[RECORDS FOR THE TASK Boundary: Start]
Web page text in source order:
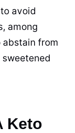
avoid
among
abstain from
Keto
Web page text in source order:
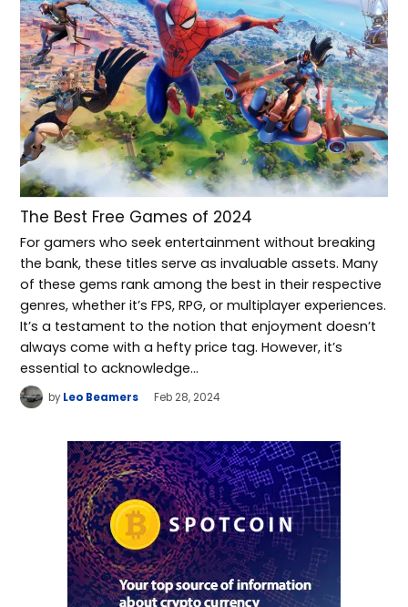
The Best Free Games of 2024
For gamers who seek entertainment without breaking
the bank, these titles serve as invaluable assets. Many
of these gems rank among the best in their respective
genres, whether it’s FPS, RPG, or multiplayer experiences.
It’s a testament to the notion that enjoyment doesn’t
always come with a hefty price tag. However, it’s
essential to acknowledge…
by Leo Beamers Feb 28, 2024
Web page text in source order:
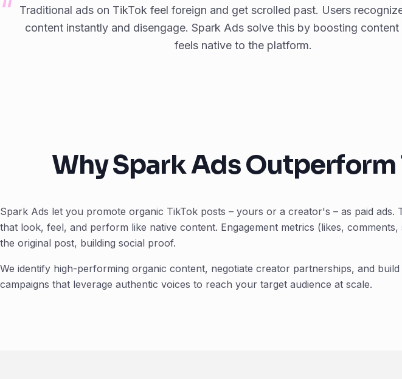
Traditional ads on TikTok feel foreign and get scrolled past. Users
content instantly and disengage. Spark Ads solve this by boosting
feels native to the platform.
Why Spark Ads
Spark Ads let you promote organic TikTok posts – yours or a creator's – as paid ads.
that look, feel, and perform like native content. Engagement metrics (likes, comments,
the original post, building social proof.
We identify high-performing organic content, negotiate creator partnerships, and
campaigns that leverage authentic voices to reach your target audience at scale.
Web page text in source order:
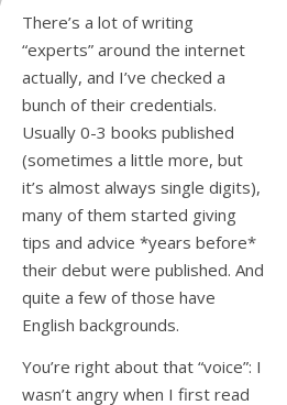
There’s a lot of writing
“experts” around the internet
actually, and I’ve checked a
bunch of their credentials.
Usually 0-3 books published
(sometimes a little more, but
it’s almost always single digits),
many of them started giving
tips and advice *years before*
their debut were published. And
quite a few of those have
English backgrounds.
You’re right about that “voice”: I
wasn’t angry when I first read
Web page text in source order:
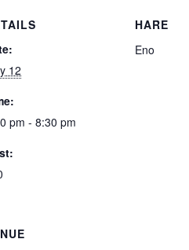
12
pm - 8:30 pm
HARE
Eno
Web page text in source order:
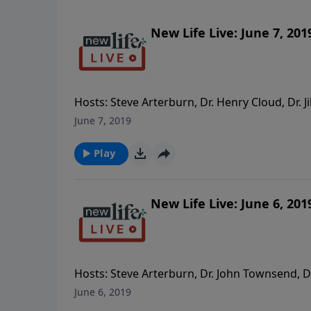
New Life Live: June 7,
Hosts: Steve Arterburn, Dr. Henry Cloud, Dr.
my long-term on and off boyfriend; should I
relationships? - My brother drinks too
I make the right decision taking my abusive
June 7, 2019
Play
New Life Live: June 6,
Hosts: Steve Arterburn, Dr. John Townsend,
Leadership Workshop; how can I keep
June 6, 2019
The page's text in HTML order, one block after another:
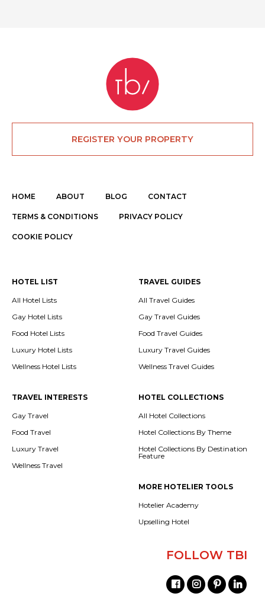
REGISTER YOUR PROPERTY
HOME ABOUT BLOG CONTACT
TERMS & CONDITIONS PRIVACY POLICY
COOKIE POLICY
HOTEL LIST
All Hotel Lists
Gay Hotel Lists
Food Hotel Lists
Luxury Hotel Lists
Wellness Hotel Lists
TRAVEL GUIDES
All Travel Guides
Gay Travel Guides
Food Travel Guides
Luxury Travel Guides
Wellness Travel Guides
TRAVEL INTERESTS
Gay Travel
Food Travel
Luxury Travel
Wellness Travel
HOTEL COLLECTIONS
All Hotel Collections
Hotel Collections By Theme
Hotel Collections By Destination
Feature
MORE HOTELIER TOOLS
Hotelier Academy
Upselling Hotel
FOLLOW TBI
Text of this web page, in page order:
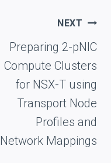
NEXT
Preparing 2-pNIC
Compute Clusters
for NSX-T using
Transport Node
Profiles and
Network Mappings
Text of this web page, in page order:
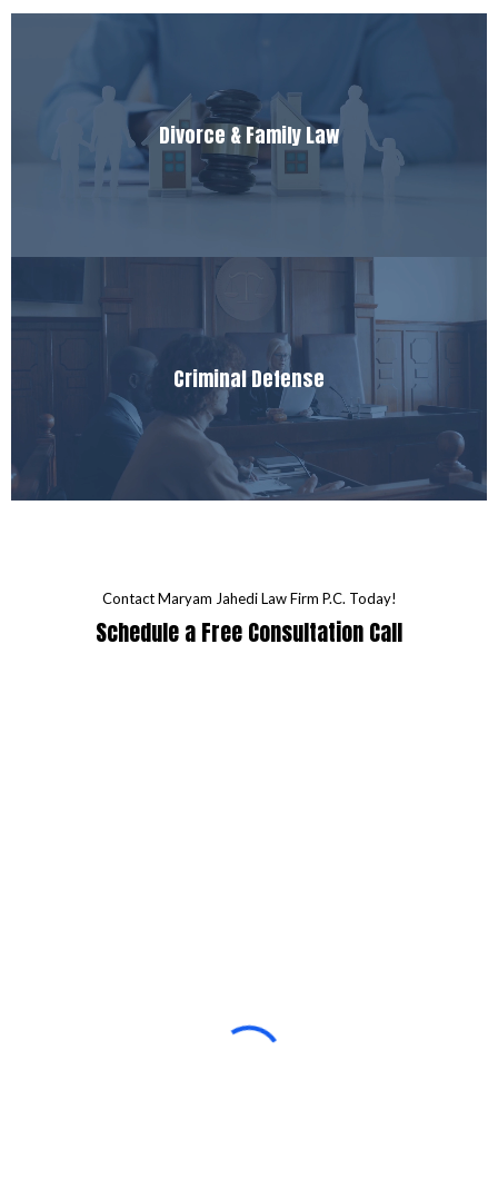
Divorce & Family Law
Criminal Defense
Contact Maryam Jahedi Law Firm P.C. Today!
Schedule a Free Consultation Call
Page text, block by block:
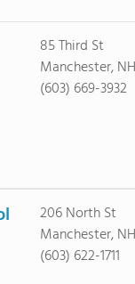
85 Third St
Manchester,
(603) 669-3932
206 North St
Manchester,
(603) 622-1711
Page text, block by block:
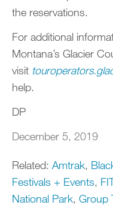
the reservations.
For additional
Montana’s Glacier
visit
help.
DP
December 5, 2019
Related: Amtrak,
Festivals + Events, FIT
National Park, Group
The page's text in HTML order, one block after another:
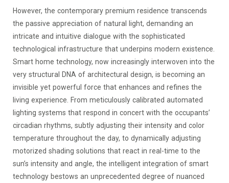
However, the contemporary premium residence transcends
the passive appreciation of natural light, demanding an
intricate and intuitive dialogue with the sophisticated
technological infrastructure that underpins modern existence.
Smart home technology, now increasingly interwoven into the
very structural DNA of architectural design, is becoming an
invisible yet powerful force that enhances and refines the
living experience. From meticulously calibrated automated
lighting systems that respond in concert with the occupants’
circadian rhythms, subtly adjusting their intensity and color
temperature throughout the day, to dynamically adjusting
motorized shading solutions that react in real-time to the
sun’s intensity and angle, the intelligent integration of smart
technology bestows an unprecedented degree of nuanced
[RECORDS FOR THE TASK Boundary: End]
§ ACTIVITY
Copy each line of the entries that includes the word "published".

§ TASK RESPONSE
Usually 0-3 books published
their debut were published. And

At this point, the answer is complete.